» **What is needed**:
The entries below hold a line with "Read the documentation" and a line with "-f Forward half". Return those lines and all that lie between them, exactly and only.

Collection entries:
━━━━━━
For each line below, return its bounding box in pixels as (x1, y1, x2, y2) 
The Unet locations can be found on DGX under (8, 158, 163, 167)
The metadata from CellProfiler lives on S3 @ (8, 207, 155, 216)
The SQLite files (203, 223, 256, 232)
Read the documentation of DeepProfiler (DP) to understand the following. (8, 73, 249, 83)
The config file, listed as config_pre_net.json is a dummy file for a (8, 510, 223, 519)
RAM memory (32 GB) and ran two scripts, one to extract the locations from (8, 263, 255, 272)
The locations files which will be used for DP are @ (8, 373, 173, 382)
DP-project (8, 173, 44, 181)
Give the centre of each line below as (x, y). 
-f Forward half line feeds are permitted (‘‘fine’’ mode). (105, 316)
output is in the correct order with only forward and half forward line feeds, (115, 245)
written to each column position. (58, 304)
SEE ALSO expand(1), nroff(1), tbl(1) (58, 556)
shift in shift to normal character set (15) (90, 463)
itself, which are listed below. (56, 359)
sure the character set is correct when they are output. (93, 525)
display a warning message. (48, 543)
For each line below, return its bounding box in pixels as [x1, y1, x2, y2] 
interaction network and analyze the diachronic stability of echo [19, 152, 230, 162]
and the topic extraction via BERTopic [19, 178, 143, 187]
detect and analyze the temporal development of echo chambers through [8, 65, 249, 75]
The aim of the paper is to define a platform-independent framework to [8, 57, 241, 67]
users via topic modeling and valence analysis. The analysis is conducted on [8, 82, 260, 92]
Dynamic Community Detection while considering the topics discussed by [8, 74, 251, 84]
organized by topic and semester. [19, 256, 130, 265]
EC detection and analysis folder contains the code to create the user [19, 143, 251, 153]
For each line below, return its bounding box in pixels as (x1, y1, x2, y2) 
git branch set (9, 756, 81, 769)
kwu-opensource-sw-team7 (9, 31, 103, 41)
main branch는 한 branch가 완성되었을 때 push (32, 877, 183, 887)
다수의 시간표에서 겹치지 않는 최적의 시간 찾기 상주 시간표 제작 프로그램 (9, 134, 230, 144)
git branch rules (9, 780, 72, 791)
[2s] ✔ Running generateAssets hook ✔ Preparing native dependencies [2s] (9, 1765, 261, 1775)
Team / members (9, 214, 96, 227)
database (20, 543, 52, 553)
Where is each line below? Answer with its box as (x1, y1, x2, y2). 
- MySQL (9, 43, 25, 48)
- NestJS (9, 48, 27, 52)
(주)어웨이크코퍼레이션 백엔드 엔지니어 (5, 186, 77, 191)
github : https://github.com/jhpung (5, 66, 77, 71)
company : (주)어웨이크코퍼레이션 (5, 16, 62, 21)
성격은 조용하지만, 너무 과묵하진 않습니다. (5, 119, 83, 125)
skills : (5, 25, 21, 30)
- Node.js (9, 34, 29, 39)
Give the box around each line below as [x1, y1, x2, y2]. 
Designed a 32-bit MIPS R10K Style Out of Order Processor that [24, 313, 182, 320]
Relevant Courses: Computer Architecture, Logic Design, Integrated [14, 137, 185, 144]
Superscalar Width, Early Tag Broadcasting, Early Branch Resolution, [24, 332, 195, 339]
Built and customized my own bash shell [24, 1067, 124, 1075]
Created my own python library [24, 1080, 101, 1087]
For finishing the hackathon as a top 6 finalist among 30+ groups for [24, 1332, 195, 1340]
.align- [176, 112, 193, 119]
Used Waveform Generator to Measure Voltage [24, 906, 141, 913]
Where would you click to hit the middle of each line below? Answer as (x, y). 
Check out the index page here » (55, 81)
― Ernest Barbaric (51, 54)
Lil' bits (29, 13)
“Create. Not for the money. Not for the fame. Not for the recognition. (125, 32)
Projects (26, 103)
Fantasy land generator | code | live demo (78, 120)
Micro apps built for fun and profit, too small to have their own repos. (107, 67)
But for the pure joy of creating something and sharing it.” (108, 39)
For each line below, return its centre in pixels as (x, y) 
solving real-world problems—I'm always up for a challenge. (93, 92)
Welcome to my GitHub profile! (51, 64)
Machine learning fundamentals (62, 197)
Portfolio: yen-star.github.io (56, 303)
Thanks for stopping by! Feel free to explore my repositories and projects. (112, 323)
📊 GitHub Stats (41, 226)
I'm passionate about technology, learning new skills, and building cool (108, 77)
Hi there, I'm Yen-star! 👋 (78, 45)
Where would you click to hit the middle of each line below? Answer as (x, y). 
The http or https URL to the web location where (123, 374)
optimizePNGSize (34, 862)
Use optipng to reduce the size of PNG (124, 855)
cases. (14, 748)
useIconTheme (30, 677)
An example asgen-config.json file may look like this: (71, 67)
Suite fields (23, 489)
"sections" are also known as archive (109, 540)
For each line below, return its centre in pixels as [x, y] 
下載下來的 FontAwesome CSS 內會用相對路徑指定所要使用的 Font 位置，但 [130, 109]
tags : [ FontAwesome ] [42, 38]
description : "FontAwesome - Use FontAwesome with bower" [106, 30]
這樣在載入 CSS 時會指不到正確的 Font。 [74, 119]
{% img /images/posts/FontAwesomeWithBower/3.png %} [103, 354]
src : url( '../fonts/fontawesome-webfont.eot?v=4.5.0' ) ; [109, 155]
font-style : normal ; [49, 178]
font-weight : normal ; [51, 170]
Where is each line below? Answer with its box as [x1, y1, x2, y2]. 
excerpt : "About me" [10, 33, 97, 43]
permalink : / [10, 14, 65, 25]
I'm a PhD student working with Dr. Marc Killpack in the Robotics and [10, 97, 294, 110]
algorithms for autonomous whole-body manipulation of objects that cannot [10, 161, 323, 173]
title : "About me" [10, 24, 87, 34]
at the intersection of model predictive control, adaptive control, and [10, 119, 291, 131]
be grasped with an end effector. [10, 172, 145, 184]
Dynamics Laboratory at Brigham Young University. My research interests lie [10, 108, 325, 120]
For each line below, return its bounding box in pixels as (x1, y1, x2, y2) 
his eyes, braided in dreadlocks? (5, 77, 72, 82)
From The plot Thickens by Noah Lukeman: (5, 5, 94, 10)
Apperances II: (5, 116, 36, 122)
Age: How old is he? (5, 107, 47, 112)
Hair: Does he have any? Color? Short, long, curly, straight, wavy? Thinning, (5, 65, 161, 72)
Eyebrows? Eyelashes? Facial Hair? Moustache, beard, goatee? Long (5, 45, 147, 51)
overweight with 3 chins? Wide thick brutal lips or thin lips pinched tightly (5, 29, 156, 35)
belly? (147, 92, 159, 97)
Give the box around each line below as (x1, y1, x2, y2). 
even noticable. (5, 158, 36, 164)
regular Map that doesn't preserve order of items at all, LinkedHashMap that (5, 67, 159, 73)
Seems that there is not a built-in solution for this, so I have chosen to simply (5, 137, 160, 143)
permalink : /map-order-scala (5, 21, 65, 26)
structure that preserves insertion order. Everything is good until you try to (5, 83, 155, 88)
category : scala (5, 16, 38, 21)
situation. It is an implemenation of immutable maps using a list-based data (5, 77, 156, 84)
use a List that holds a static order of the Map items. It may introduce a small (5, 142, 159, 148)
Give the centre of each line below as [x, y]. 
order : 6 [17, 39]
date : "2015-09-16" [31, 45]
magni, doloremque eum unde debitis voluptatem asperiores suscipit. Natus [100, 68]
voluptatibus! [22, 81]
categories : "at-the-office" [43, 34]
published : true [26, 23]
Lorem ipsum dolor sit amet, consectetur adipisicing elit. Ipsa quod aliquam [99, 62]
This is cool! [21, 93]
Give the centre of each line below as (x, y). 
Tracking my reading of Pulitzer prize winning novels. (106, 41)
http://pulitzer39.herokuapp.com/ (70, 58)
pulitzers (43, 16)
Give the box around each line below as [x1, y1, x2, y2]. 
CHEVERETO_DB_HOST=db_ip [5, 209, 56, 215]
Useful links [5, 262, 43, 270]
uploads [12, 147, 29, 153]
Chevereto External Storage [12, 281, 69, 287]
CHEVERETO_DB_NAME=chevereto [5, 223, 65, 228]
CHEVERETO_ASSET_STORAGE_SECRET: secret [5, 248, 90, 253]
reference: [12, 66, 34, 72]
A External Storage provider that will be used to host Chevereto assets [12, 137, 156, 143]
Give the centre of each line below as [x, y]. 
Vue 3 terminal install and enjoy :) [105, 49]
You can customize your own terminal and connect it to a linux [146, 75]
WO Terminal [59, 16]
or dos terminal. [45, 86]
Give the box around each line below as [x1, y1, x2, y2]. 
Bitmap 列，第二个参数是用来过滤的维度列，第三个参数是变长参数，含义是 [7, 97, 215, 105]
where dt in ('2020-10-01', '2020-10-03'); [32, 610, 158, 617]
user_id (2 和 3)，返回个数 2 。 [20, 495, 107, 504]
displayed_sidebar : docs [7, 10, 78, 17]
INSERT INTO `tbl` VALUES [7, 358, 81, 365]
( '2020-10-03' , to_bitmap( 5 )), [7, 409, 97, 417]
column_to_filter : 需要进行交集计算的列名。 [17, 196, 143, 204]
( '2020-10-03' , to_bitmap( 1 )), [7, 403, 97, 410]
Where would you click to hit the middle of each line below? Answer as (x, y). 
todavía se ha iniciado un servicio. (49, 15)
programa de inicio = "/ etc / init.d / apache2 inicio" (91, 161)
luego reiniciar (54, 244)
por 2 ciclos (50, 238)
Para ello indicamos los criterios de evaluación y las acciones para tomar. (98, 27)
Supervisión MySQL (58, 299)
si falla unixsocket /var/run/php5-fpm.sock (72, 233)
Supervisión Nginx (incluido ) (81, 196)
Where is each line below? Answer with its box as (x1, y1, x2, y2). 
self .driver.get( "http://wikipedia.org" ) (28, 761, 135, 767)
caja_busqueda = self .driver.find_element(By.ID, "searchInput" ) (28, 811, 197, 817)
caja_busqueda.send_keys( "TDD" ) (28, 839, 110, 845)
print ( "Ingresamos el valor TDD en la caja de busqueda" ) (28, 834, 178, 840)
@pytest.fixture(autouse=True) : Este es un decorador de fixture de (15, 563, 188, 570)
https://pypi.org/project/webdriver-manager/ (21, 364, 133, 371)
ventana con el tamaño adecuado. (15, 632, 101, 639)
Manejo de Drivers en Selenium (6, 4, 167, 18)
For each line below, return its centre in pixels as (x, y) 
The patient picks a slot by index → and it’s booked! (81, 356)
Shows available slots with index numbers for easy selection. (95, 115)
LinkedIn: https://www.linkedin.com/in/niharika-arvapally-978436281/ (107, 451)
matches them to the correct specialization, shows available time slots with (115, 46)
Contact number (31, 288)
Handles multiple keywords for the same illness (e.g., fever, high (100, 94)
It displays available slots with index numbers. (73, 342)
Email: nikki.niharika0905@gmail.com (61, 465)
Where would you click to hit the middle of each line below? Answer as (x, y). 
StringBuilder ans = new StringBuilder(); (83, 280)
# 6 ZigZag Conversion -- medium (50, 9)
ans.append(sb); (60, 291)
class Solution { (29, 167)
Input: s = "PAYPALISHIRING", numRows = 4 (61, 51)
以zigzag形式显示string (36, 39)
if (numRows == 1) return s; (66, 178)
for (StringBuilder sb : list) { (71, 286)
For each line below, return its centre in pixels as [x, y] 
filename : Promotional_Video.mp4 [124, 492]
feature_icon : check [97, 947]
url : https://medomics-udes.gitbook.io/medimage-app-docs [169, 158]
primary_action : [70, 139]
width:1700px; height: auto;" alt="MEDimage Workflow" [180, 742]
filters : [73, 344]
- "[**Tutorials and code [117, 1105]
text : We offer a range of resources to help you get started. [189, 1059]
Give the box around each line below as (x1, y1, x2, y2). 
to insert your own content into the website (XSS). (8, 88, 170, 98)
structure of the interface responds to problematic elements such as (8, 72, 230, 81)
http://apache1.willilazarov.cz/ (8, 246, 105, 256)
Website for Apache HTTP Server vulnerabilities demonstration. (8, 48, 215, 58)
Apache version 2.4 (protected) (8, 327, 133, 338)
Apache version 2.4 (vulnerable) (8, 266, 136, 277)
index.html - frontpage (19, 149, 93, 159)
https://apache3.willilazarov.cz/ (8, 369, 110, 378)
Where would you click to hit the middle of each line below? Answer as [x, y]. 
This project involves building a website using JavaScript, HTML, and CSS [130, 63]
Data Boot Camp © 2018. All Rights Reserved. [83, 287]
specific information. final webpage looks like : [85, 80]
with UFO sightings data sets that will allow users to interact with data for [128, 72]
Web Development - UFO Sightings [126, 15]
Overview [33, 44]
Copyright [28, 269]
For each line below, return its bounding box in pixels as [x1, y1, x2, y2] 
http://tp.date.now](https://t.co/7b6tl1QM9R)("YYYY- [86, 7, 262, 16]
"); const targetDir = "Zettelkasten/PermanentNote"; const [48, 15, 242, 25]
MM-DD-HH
━━━━━━
» **Reply to the exercise**:
Read the documentation of DeepProfiler (DP) to understand the following. (8, 73, 249, 83)
The config file, listed as config_pre_net.json is a dummy file for a (8, 510, 223, 519)
RAM memory (32 GB) and ran two scripts, one to extract the locations from (8, 263, 255, 272)
The locations files which will be used for DP are @ (8, 373, 173, 382)
DP-project (8, 173, 44, 181)
Give the centre of each line below as (x, y). 
-f Forward half line feeds are permitted (‘‘fine’’ mode). (105, 316)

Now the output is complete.